If Wadhams did anything to earn the $3,500 a month that Rounds was paying him, we didn't hear about it. Rounds marched easily to primary victory amid four opponents who could not muster the money or organization necessary to beat the frontrunner. Mr. Kallis sees Wadhams's services as equally "superfluous" to good GOP fortunes across the ticket in November and puzzles over the SDGOP's motives in transferring Wadhams to their wing:

Are the Republicans so flush with cash that they feel the need to spend some just for the sake of spending? Perhaps Wadhams is demanding a sinecure because he believes he was not properly rewarded in 2004 and the Republicans are obliging him. Neither rationale, however, seems to be one a fiscally conservative party would consider.

Perhaps party leaders are worried about some scandal coming to the fore, but Rounds, the person most likely to be harmed by known imbroglios, is in a four-way race and doesn't need to worry about capturing 50%. Is this an effort to marginalize the party's right wing? Wadhams history with the tea party is complicated to say the least [Leo Kallis, "Wadhams Hire Prompts Curiosity," The Displaced Plainsman, 2014.06.30].

I have no firm answers to Kallis's questions, just some possible scenarios that we can test for plausibility:

  1. Rounds and Wadhams thought victory in 2014 would be more difficult. They braced for full-on war through November. But outside conservative threats never materialized. Rounds scaled back his fundraising goals, cruised over his primary opponents unscathed, and realized, with some embarrassment, that he really didn't need Wadhams's services.

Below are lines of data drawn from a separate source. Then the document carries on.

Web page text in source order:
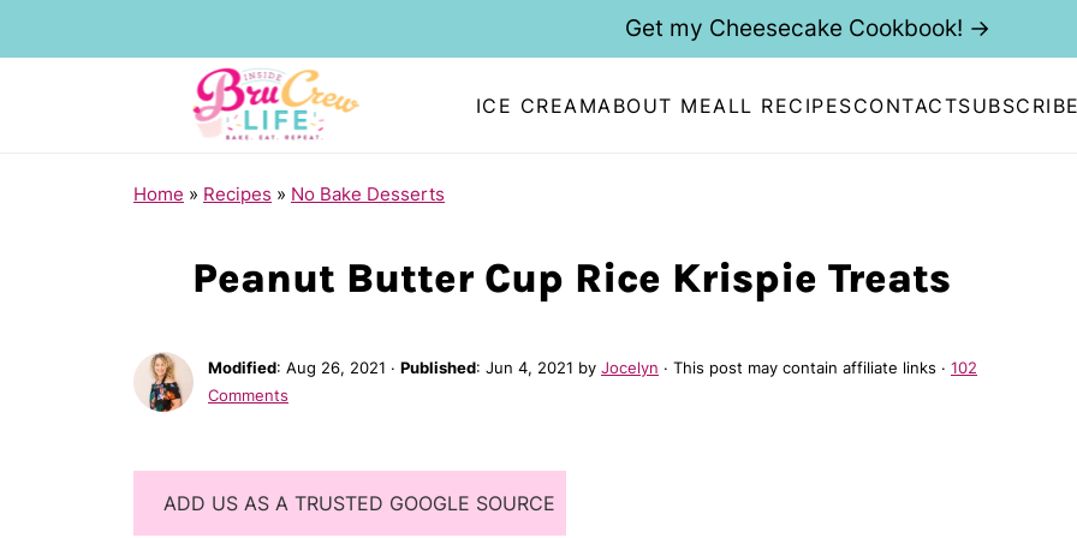
ICE CREAMABOUT MEALL RECIPESCONTACT
Get my Cheesecake Cookbook! →
Home » Recipes » No Bake Desserts
Peanut Butter Cup Rice Krispie Treats
Modified: Aug 26, 2021 · Published: Jun 4, 2021 by Jocelyn · This post may contain affiliate links · 102
Comments
ADD US AS A TRUSTED GOOGLE SOURCE

Not wanting to lose his résumé rebuilder, Wadhams asked if he could expand his portfolio in South Dakota instead of having to swing into job hunt mode nationwide. The SDGOP obliged.
  2. Rounds and Wadhams had a dust-up. That 55% primary vote total was less than he thought he was entitled to; he wanted 81% like Daugaard got. Rounds came out of both debates kicking in chairs and knocking down tables because he felt Wadhams didn't prep him and his glass jaw for even the few punches his opponents landed. (Dammit, Dick! I wanted a coronation, not a campaign!) Tired of Rounds's entitlement whining, Wadhams asked for an out, and the SDGOP, trying to prevent any fallout that would make Mike grumpier, obliged.
  3. It's all mind games: Rounds and Wadhams orchestrated this move to say to Rick Weiland, Larry Pressler, and Gordon Howie, "You guys are so insignificant, we're paring down the campaign staff." As a bonus mind game, Wadhams gets to make Dems across the ticket, and maybe even some local candidates thinking about jumping in to replace Democratic placeholders in legislative races, nervous: The state GOP has Dick Wadhams to sic on me in our measly Legislative race? No way am I getting into that! And the games cost the SDGOP nothing, because Rounds continues to pay Wadhams's salary via campaign finance transfers from Rounds for Senate to the SDGOP.
  4. We heard nothing because Wadhams has got nothing left. Rounds realized this early on, but the need to produce nothing but happy headlines and maybe a contract clause kept him from pulling the trigger. Then Rob or Justin or somebody came up with the idea of transferring Wadhams to party HQ to get the deadweight off their ship.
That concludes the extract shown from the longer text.